Exercise |
An exact copy of the entries below is required, with all pictures removed.

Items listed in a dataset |
%%

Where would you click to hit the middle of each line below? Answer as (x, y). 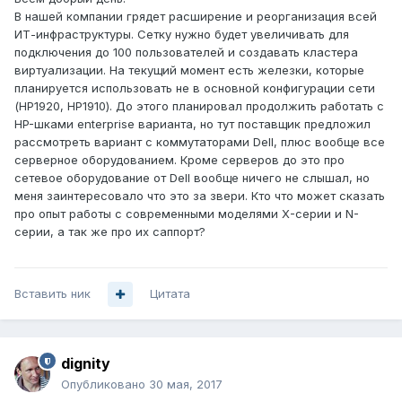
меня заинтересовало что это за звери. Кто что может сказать (200, 196)
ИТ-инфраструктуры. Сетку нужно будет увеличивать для (182, 35)
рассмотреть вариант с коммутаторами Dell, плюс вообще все (200, 142)
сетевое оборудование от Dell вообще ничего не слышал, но (192, 178)
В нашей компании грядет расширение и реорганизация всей (196, 17)
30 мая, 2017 (186, 385)
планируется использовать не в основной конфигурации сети (195, 88)
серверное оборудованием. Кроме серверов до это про (179, 160)
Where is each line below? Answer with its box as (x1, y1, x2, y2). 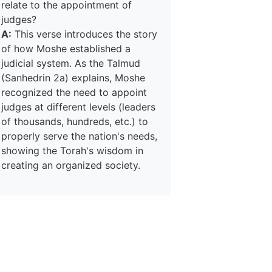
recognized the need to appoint (1, 86, 147, 98)
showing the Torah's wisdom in (1, 144, 143, 157)
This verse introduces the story (12, 28, 157, 40)
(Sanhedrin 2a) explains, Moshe (1, 72, 145, 84)
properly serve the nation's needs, (1, 130, 157, 142)
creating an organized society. (1, 159, 140, 171)
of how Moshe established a (1, 42, 131, 55)
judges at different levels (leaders (1, 101, 155, 113)
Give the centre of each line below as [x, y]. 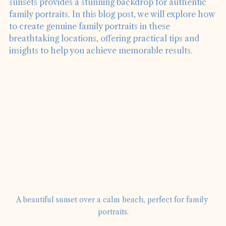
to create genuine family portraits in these [91, 41]
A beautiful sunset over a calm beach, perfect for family [113, 214]
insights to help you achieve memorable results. [101, 65]
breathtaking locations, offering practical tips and [105, 53]
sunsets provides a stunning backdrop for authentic [109, 16]
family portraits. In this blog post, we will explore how [113, 29]
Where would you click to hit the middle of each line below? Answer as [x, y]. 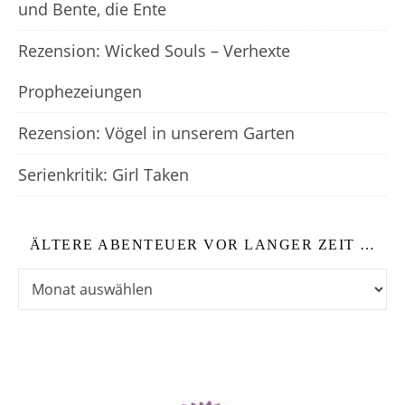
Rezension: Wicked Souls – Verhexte [154, 51]
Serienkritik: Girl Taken [104, 175]
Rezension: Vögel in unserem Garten [156, 133]
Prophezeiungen [80, 92]
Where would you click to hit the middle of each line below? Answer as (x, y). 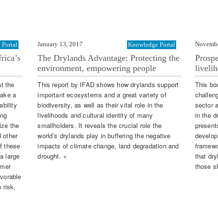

%%

Output |
Where would you click to hit the middle of each line below? Answer as (x, y). 
меня заинтересовало что это за звери. Кто что может сказать (200, 196)
ИТ-инфраструктуры. Сетку нужно будет увеличивать для (182, 35)
рассмотреть вариант с коммутаторами Dell, плюс вообще все (200, 142)
сетевое оборудование от Dell вообще ничего не слышал, но (192, 178)
В нашей компании грядет расширение и реорганизация всей (196, 17)
30 мая, 2017 (186, 385)
планируется использовать не в основной конфигурации сети (195, 88)
серверное оборудованием. Кроме серверов до это про (179, 160)
Where is each line below? Answer with its box as (x1, y1, x2, y2). 
recognized the need to appoint (1, 86, 147, 98)
showing the Torah's wisdom in (1, 144, 143, 157)
This verse introduces the story (12, 28, 157, 40)
(Sanhedrin 2a) explains, Moshe (1, 72, 145, 84)
properly serve the nation's needs, (1, 130, 157, 142)
creating an organized society. (1, 159, 140, 171)
of how Moshe established a (1, 42, 131, 55)
judges at different levels (leaders (1, 101, 155, 113)
Give the centre of each line below as [x, y]. 
to create genuine family portraits in these [91, 41]
A beautiful sunset over a calm beach, perfect for family [113, 214]
insights to help you achieve memorable results. [101, 65]
breathtaking locations, offering practical tips and [105, 53]
sunsets provides a stunning backdrop for authentic [109, 16]
family portraits. In this blog post, we will explore how [113, 29]
Where would you click to hit the middle of each line below? Answer as [x, y]. 
Rezension: Wicked Souls – Verhexte [154, 51]
Serienkritik: Girl Taken [104, 175]
Rezension: Vögel in unserem Garten [156, 133]
Prophezeiungen [80, 92]
Where would you click to hit the middle of each line below? Answer as (x, y). 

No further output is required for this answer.